The analysis of the impact of mental health problems on the student’s academic performance was performed in the following steps: 1) combining data on mental health problems into different level of severity groups; 2) testing the reliability of the questionnaire; 3) assessment of the impact of demographic factors and different level of severity of mental health problems separately as independent variables on the API through regression analysis and interpretation of the results.
The data collected was summarized in Microsoft Excel 2019, and then analyzed using the Eviews 12 software. The reliability of the questionnaire was tested using the JASP 0.17.3 software.The impacts of mental health problems/disorders and separate demographic factors on the API were assesed using the linear least squares method in combination with the method of consistent estimation of the McKinnon and White covariance matrix. This approach allowed to take into account the heteroscedasticity of disturbances, as well as to avoid bias and incorrectness of standard estimates of the covariance matrix, which, due to its wide range of applications, holds a key place among the methods of mathematical statistics [26]. This method has been successfully applied in mental health research and allows to assess the patterns observed against the background of random fluctuations of the dependent variable and to use the identified patterns for further forecasts [27].

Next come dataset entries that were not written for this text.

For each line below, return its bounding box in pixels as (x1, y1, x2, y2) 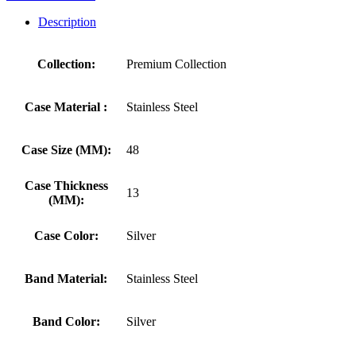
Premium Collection (126, 56, 226, 71)
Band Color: (32, 314, 100, 328)
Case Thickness (24, 178, 108, 192)
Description (38, 14, 96, 29)
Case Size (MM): (21, 142, 111, 157)
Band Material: (25, 271, 107, 285)
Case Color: (33, 228, 99, 242)
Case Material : (25, 99, 107, 114)
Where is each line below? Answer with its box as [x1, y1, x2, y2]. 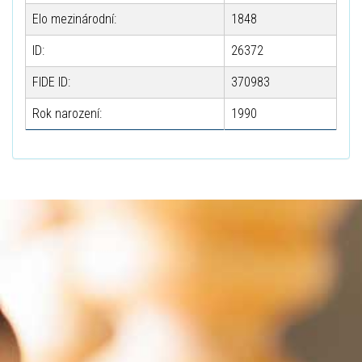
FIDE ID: [32, 74, 70, 90]
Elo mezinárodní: [32, 11, 116, 27]
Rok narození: [32, 106, 102, 121]
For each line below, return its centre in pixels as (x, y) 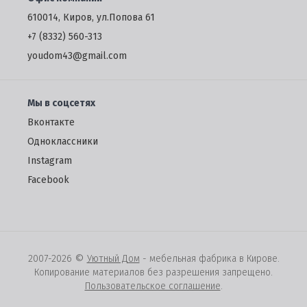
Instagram (50, 161)
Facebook (48, 180)
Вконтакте (51, 122)
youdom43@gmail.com (77, 56)
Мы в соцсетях (61, 103)
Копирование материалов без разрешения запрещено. (153, 273)
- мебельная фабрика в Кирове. (209, 259)
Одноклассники (63, 142)
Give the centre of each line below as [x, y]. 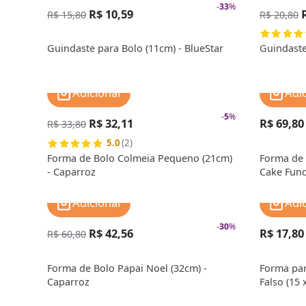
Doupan [278, 186]
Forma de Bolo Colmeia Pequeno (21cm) [140, 158]
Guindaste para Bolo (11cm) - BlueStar [136, 48]
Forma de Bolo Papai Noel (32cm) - [127, 268]

The scores obtained through respective mesures were used to divide the respondents into groups according to the severity of the symptoms of mental health problems.
Table 1
Definition of the groups of respondents depending on the severity of symptoms of different mental health problems
Mental health problem | Name of the variable | Severity groups |
Group I | Group II | Group III |
Anxiety | A | No or minimal symptoms: GAD-7 scores from 0 to 4. A = 0 | Mild or moderate symptoms: GAD-7 scores from 5 to 14. A = 1 | Severe symptoms: GAD-7 scores from 15 to 21. A = 2 |
Depression | D | No or minimal symptoms: PHQ-9 scores from 0 to 4. D = 0 | Mild or moderate symptoms: PHQ-9 scores from 5 to 14. D = 1 | Moderately severe or severe symptoms: PHQ-9 scores from 15 to 27. D = 2 |
PTSD | P | No symptoms: PC-PTSD-5 scores from 0 to 2. P = 0 | PTSD symptoms: PC-PTSD-5 scores from 3 to 5. P = 1 | N/A |
Sleep disorder | SD | No symptoms: ISI scores from 0 to 7. SD = 0 | Mild (sub-threshold) symptoms: ISI scores from 8 to 14. SD = 1 | Moderate or severe symptoms: ISI scores from 15 to 28. SD = 2 |
Substance use | SU | N/A | Low or moderate risk of substance use: CRAFFT score from 0 to 1. SU = 0 | High risk of substance use: CRAFFT score from 2 to 6. SU = 1 |
To quantify the contribution of different mental health problems to API, we used linear regression, because the available data set was quantitative and met the conditions of normal distribution. The linear regression included independent variables that showed a significant correlation with API as a dependent variable. The independent variables were Age of respondents (AGE), Gender of respondents (GEN; 0 – female, 1 – male), Year of study of respondents (YEAR), Number of hours that university students missed from study because of mental health problems as a percentage of the total number of hours that university students could spend on studying during the past 14 days (HM), severity of anxiety disorder symptoms (A; 0 – minimal/none, 1 – mild/moderate, 2 - severe), severity of depression symptoms (D; 0 – minimal/none, 1 – mild/moderate, 2 - moderately severe/severe), severity of PTSD symptoms (P; 0 – none, 1 – present), severity of sleep disorder symptoms (SD; 0 – none, 1 – mild, 2 – moderate/severe), severity of substance use disorder symptoms (SU; 0 – low/moderate risk, 1 – high risk). To estimate the model parameters by the least square’s method, a sample of answers from 1398 respondents was used.